• 2018-07
  • 2018-10
  • 2018-11
  • 2019-04
  • 2019-05
  • 2019-06
  • 2019-07
  • 2019-08
  • 2019-09
  • 2019-10
  • 2019-11
  • 2019-12
  • 2020-01
  • 2020-02
  • 2020-03
  • 2020-04
  • 2020-05
  • 2020-06
  • 2020-07
  • 2020-08
  • 2020-09
  • 2020-10
  • 2020-11
  • 2020-12
  • 2021-01
  • 2021-02
  • 2021-03
  • 2021-04
  • 2021-05
  • 2021-06
  • 2021-07
  • 2021-08
  • 2021-09
  • GnRH ant have been designed to obtain


    GnRH-ant have been designed to obtain pharmacological compounds to block the pituitary–gonadal axis without the undesirable flare effect exerted by GnRH itself or by the GnRH-a (see Section 2.2).

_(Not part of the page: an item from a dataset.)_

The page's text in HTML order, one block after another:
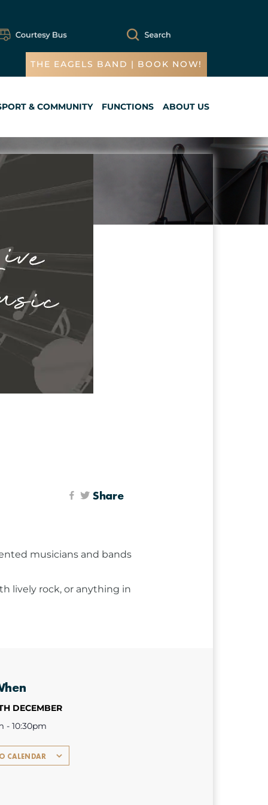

GnRH-ant competitively block the binding of GnRH to GnRHRs (Schally, 1999; Tan & Bukulmez, 2011); they present a very low amino GW5074 synthesis similarity with the decapeptide and contain a Ac-d-Nal-d-Cpa-d-Pal motif in the N-terminal, d-Ala in position 10 and different amino acid substitutions in positions 5, 6, and 8 (Cook & Sheridan, 2000; Schally, 1999) (Fig. 1). Among different synthesized compounds, cetrorelix, ganirelix, and degarelix show the highest binding affinity and inhibitory activity. Abarelix was found to be highly active, but it was shown to induce systemic allergic reaction that restricted its marketing to European countries (Huhtaniemi, White, McArdle, & Persson, 2009). GnRH-a are used both to stimulate and to suppress reproductive functions according to their regimen of administration. Actually, a pulsatile treatment is used to mimic GnRH activity and maintain pituitary functions (i.e., induction of puberty, fertility restoration in patients with GnRH deficiency) (Abel et al., 2013; Zimmer, Ehrmann, & Rosenfield, 2010), while continuous (normally for 1–3 weeks) administration of GnRH-a induces a downregulation of GnRHRs and, after an initial flare effect, suppresses the release of pituitary gonadotropins (McArdle, 2012); its therapeutic regimen is indicated for central precocious puberty, endometriosis, hirsutism, and polycystic ovarian disease (Magon, 2011; Maheshwari, Gibreel, Siristatidis, & Bhattacharya, 2011). GnRH-ant have several clinical applications in reproductive medicine and in gynecology and are particularly effective in the control of ovarian hyperstimulation protocols in assisted reproduction technology (Mancini et al., 2011; Tan & Bukulmez, 2011).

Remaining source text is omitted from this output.